Working data:
--- --- ---
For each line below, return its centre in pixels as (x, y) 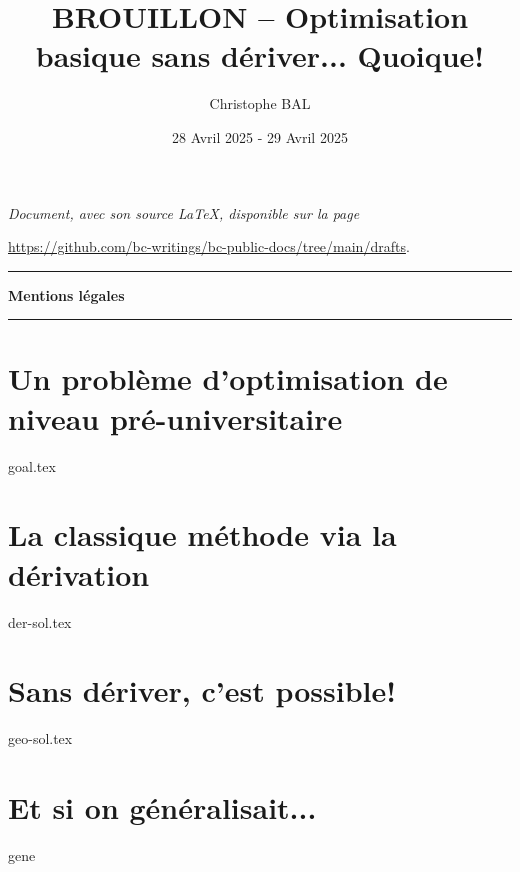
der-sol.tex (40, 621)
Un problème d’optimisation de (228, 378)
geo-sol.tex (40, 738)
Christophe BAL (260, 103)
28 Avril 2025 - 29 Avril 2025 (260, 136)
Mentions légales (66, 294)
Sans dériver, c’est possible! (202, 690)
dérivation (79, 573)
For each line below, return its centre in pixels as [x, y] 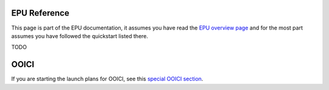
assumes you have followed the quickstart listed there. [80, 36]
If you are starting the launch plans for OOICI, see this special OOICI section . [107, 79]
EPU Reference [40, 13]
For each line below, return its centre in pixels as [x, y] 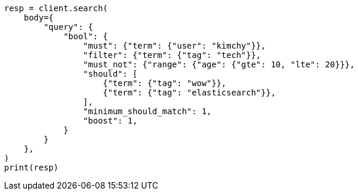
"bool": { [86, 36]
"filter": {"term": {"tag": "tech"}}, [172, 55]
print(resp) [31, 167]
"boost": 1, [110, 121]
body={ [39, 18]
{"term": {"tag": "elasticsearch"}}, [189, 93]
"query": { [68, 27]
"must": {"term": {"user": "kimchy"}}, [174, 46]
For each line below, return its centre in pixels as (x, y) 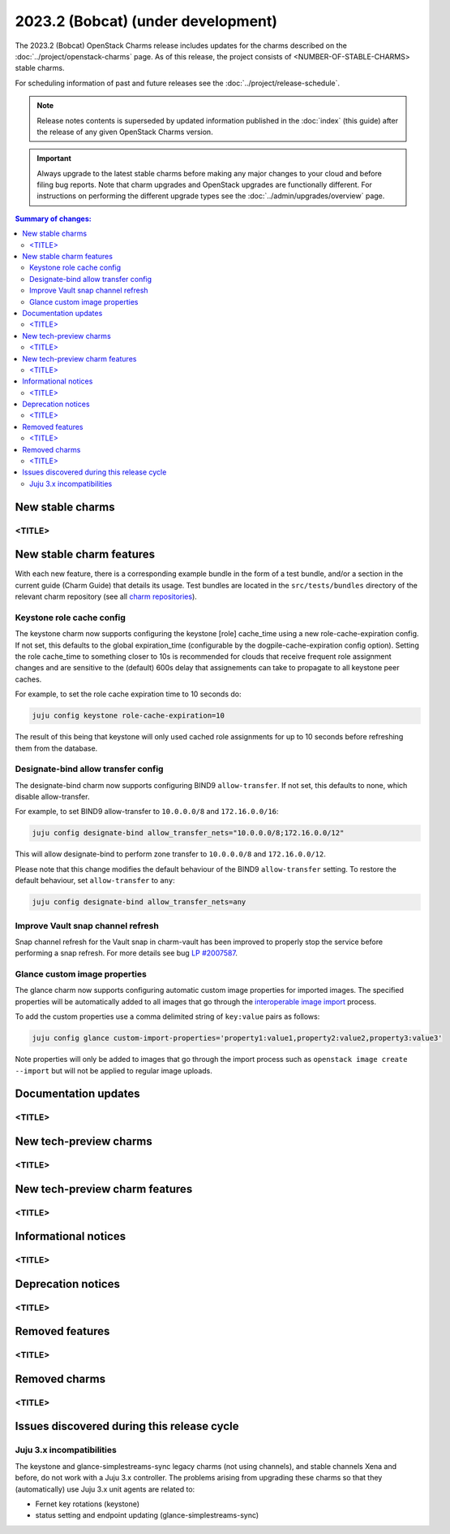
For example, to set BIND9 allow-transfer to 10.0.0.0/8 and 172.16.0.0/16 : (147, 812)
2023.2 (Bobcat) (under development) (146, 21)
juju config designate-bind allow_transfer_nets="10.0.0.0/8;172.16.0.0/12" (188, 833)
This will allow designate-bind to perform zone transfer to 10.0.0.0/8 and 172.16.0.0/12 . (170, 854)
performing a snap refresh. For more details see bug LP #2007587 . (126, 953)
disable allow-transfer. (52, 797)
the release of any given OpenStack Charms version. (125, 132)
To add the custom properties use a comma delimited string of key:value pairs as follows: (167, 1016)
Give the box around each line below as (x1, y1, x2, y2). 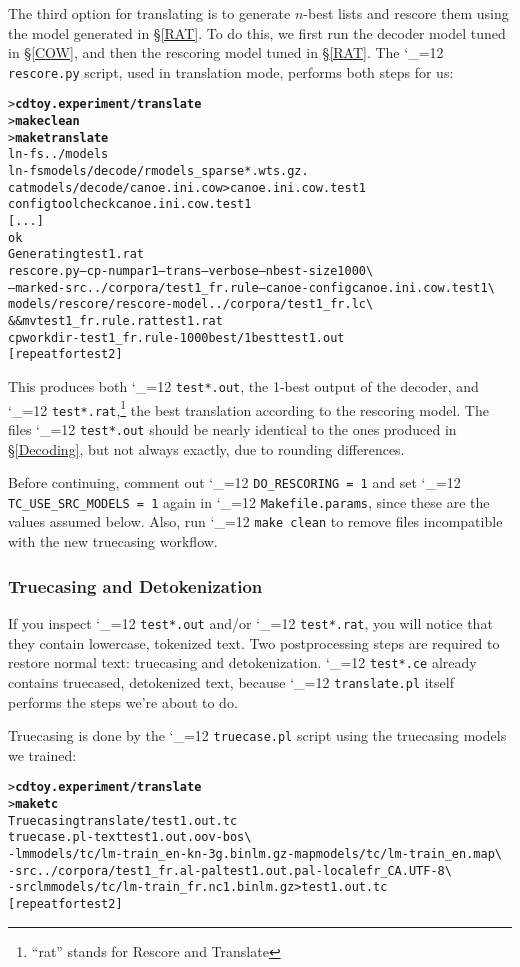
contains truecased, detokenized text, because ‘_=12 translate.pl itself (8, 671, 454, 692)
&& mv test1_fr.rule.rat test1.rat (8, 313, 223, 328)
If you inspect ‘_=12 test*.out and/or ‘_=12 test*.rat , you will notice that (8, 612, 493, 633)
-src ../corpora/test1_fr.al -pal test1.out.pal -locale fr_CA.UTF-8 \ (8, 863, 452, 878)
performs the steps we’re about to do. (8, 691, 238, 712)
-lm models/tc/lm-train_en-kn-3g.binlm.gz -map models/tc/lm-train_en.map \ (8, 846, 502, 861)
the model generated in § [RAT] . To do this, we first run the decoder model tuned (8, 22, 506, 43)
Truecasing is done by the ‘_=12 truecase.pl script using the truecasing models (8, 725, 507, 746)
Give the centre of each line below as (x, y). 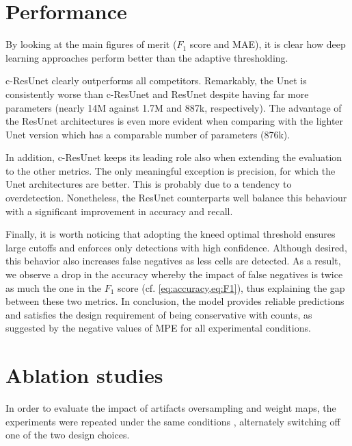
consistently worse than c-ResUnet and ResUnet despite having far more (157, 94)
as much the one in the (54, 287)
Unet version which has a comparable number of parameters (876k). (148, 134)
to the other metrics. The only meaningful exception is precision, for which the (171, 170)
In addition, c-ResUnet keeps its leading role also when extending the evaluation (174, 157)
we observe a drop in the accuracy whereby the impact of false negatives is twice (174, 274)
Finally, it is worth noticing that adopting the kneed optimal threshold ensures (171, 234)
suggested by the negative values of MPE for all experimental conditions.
--- --- ---
Requirement: Exactly as written, copy out the listing, but without any pictures.

Answer to this task:
For each line below, return its centre in pixels as (x, y) 
der-sol.tex (40, 621)
Un problème d’optimisation de (228, 378)
geo-sol.tex (40, 738)
Christophe BAL (260, 103)
28 Avril 2025 - 29 Avril 2025 (260, 136)
Mentions légales (66, 294)
Sans dériver, c’est possible! (202, 690)
dérivation (79, 573)
For each line below, return its centre in pixels as [x, y] 
assumes you have followed the quickstart listed there. [80, 36]
If you are starting the launch plans for OOICI, see this special OOICI section . [107, 79]
EPU Reference [40, 13]
For each line below, return its centre in pixels as [x, y] 
"bool": { [86, 36]
"filter": {"term": {"tag": "tech"}}, [172, 55]
print(resp) [31, 167]
"boost": 1, [110, 121]
body={ [39, 18]
{"term": {"tag": "elasticsearch"}}, [189, 93]
"query": { [68, 27]
"must": {"term": {"user": "kimchy"}}, [174, 46]
For each line below, return its centre in pixels as (x, y) 
For example, to set BIND9 allow-transfer to 10.0.0.0/8 and 172.16.0.0/16 : (147, 812)
2023.2 (Bobcat) (under development) (146, 21)
juju config designate-bind allow_transfer_nets="10.0.0.0/8;172.16.0.0/12" (188, 833)
This will allow designate-bind to perform zone transfer to 10.0.0.0/8 and 172.16.0.0/12 . (170, 854)
performing a snap refresh. For more details see bug LP #2007587 . (126, 953)
disable allow-transfer. (52, 797)
the release of any given OpenStack Charms version. (125, 132)
To add the custom properties use a comma delimited string of key:value pairs as follows: (167, 1016)
Give the box around each line below as (x1, y1, x2, y2). 
contains truecased, detokenized text, because ‘_=12 translate.pl itself (8, 671, 454, 692)
&& mv test1_fr.rule.rat test1.rat (8, 313, 223, 328)
If you inspect ‘_=12 test*.out and/or ‘_=12 test*.rat , you will notice that (8, 612, 493, 633)
-src ../corpora/test1_fr.al -pal test1.out.pal -locale fr_CA.UTF-8 \ (8, 863, 452, 878)
performs the steps we’re about to do. (8, 691, 238, 712)
-lm models/tc/lm-train_en-kn-3g.binlm.gz -map models/tc/lm-train_en.map \ (8, 846, 502, 861)
the model generated in § [RAT] . To do this, we first run the decoder model tuned (8, 22, 506, 43)
Truecasing is done by the ‘_=12 truecase.pl script using the truecasing models (8, 725, 507, 746)
Give the centre of each line below as (x, y). 
consistently worse than c-ResUnet and ResUnet despite having far more (157, 94)
as much the one in the (54, 287)
Unet version which has a comparable number of parameters (876k). (148, 134)
to the other metrics. The only meaningful exception is precision, for which the (171, 170)
In addition, c-ResUnet keeps its leading role also when extending the evaluation (174, 157)
we observe a drop in the accuracy whereby the impact of false negatives is twice (174, 274)
Finally, it is worth noticing that adopting the kneed optimal threshold ensures (171, 234)
suggested by the negative values of MPE for all experimental conditions.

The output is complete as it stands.